#### Task directions:
Your answer must be the lines from the one containing "Parameters: [6, 165, 37, 172]" through the last line of the records below, copied exactly, with the pictures left out.

** Dataset entries follows **

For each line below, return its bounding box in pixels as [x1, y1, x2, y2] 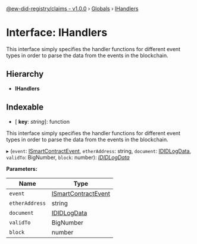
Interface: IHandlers [6, 26, 108, 39]
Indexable [6, 102, 44, 112]
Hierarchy [6, 69, 44, 79]
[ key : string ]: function [14, 118, 70, 125]
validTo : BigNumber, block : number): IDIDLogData [6, 154, 130, 161]
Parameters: [6, 165, 37, 172]
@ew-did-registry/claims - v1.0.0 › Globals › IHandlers [6, 5, 139, 12]
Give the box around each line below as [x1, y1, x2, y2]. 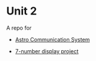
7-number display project [15, 47, 79, 55]
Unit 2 [6, 4, 38, 18]
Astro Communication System [15, 36, 90, 43]
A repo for [6, 24, 32, 31]

** End of Dataset entries **

#### Exercise output:
Parameters: [6, 165, 37, 172]
@ew-did-registry/claims - v1.0.0 › Globals › IHandlers [6, 5, 139, 12]
Give the box around each line below as [x1, y1, x2, y2]. 
7-number display project [15, 47, 79, 55]
Unit 2 [6, 4, 38, 18]
Astro Communication System [15, 36, 90, 43]
A repo for [6, 24, 32, 31]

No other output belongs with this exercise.